■ Problem statement
Select every line below containing the word "than".

*** Information supplied Section Begins ***

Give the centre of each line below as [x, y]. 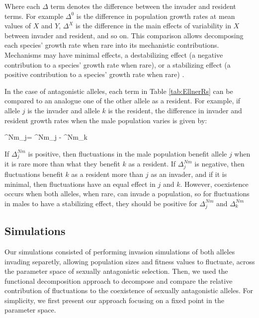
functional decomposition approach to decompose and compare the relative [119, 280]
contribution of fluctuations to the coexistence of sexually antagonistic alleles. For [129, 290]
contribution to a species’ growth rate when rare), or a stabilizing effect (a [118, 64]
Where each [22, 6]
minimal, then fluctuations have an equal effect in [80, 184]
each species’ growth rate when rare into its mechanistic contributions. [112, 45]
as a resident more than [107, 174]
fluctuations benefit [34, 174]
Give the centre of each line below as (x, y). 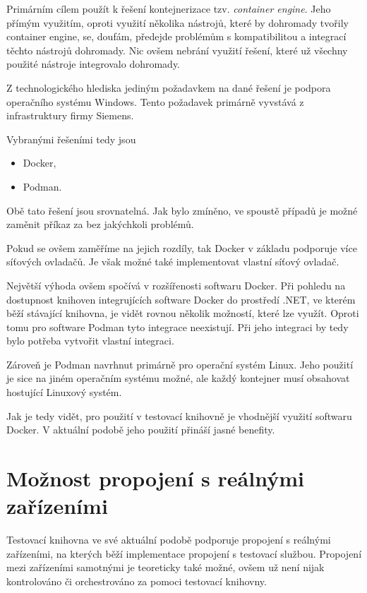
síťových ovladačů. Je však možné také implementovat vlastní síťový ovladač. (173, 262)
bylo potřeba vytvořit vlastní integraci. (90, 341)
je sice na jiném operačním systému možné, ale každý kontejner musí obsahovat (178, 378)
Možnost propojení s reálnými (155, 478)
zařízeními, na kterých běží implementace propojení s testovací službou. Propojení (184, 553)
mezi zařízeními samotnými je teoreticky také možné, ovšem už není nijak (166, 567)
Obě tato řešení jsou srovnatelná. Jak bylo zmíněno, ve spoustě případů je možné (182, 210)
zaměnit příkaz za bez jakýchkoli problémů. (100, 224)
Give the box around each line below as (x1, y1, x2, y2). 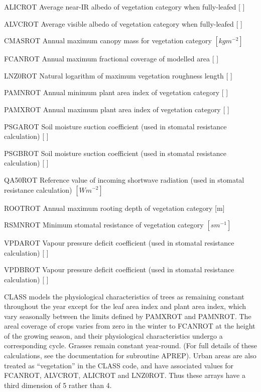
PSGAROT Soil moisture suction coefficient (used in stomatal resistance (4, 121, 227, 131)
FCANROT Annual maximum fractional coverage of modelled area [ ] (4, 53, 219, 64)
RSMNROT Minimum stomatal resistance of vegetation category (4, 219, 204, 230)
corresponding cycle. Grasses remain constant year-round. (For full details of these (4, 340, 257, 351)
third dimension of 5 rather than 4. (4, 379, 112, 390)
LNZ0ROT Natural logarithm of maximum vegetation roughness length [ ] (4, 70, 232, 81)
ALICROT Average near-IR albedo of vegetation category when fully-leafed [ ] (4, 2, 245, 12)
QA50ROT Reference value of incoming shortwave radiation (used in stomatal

*** Information supplied Section Ends ***

■ Solution to this task
as a resident more than [107, 174]
third dimension of 5 rather than 4. (4, 379, 112, 390)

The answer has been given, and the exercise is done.